This section performs the hyperparameter searching.

##### Query user about mode:

In [10]:
mode = input(f"Please select mode: Optimize or Analyze").lower()

if mode not in ["optimize", "analyze"]:
    raise SystemExit(f"Invalid mode selected.")

##### Create study and optimize:

In [None]:
# optuna.delete_study(storage = "sqlite:///optuna_results.db", study_name = "DQN_HPO_2025_08_07_12_03")

In [None]:
if mode == "optimize":
    # get run time:
    time = datetime.datetime.now()
    formatted_time = time.strftime("%Y_%m_%d_%H_%M")

    # set study name:
    # study_name = f"DQN_HPO_{formatted_time}"
    study_name = "DQN_HPO_2025_08_07_12_04"
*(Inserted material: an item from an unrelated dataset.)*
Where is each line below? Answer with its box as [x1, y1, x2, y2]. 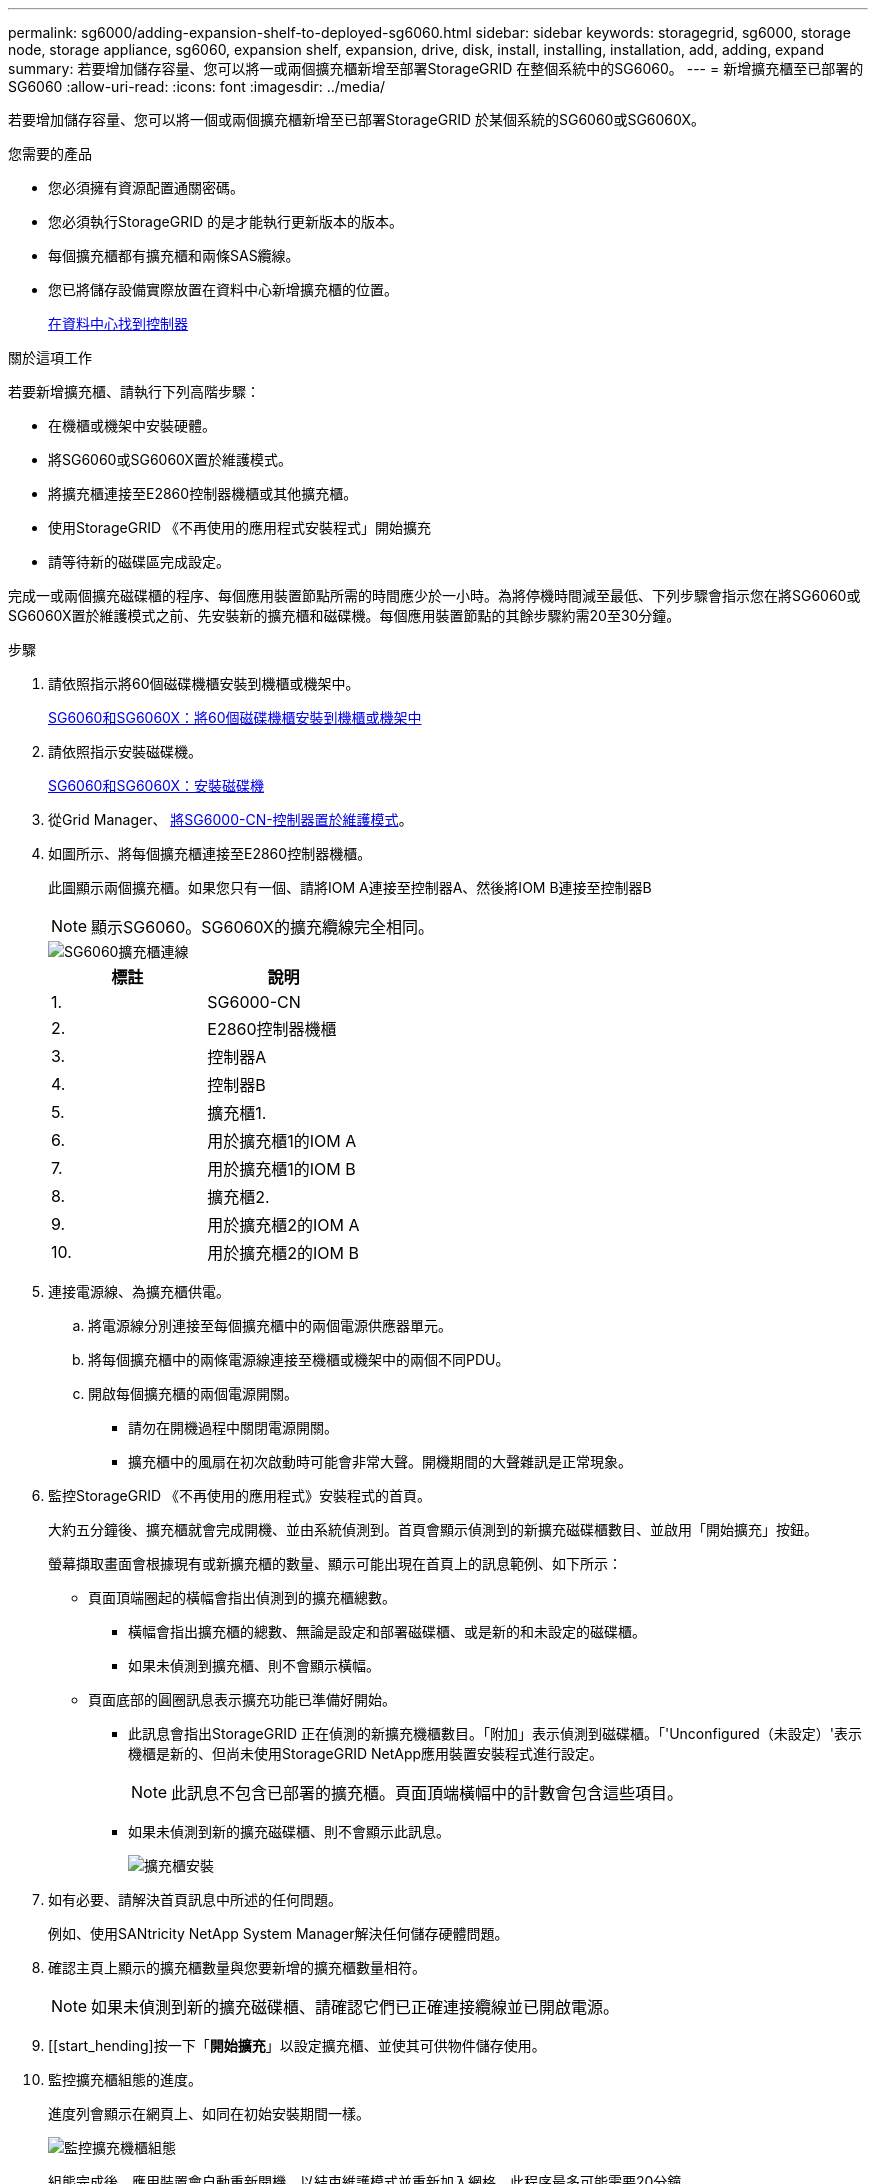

    # create a study object and optimize the objective function:
    study = optuna.create_study(study_name = study_name, 
                                direction = 'maximize',
                                storage = "sqlite:///optuna_results.db",
                                load_if_exists = True, 
                                pruner = optuna.pruners.MedianPruner(n_startup_trials = 10,
                                                                    n_warmup_steps = 500,
                                                                    interval_steps = 50))
    
    # run parallelized process:
    with parallel_backend("loky"):
        study.optimize(objective, n_trials = 100, show_progress_bar = True, n_jobs = 4)
else:
    pass

##### Summarize results of study:

In [11]:
if mode == "analyze":
    # manually set the study to be analyzed:
    study_name = study_name

    # load the study:
    study = optuna.load_study(study_name = study_name,
                              storage = "sqlite:///optuna_results.db")
    
    # summarize study:
    trials_data = []
    intermediate_values = []
    for trial in study.best_trials:
        # initialize dicts:
        trial_data = {}
        intermediate_value = {}

        # get trial information:
        trial_data["model"] = trial.number
        trial_data['value'] = trial.value
        trial_data.update(trial.params.copy())
        trials_data.append(trial_data)

        # get intermediate values:
        intermediate_value.update(trial.intermediate_values.copy())
        intermediate_values.append(intermediate_value)

    # make data frame:
    summary = pd.DataFrame(trials_data)

    # show the best 10 models:
    summary.head(5).sort_values(by = 'value', ascending = False)
else:
    pass
    

##### Visualize results of study:

In [None]:
if mode == "analyze":
    # setup grid for subplots:
    n_plots = len(intermediate_values)
    cols = 5
    rows = (n_plots // cols) + (1 if n_plots % cols > 0 else 0) 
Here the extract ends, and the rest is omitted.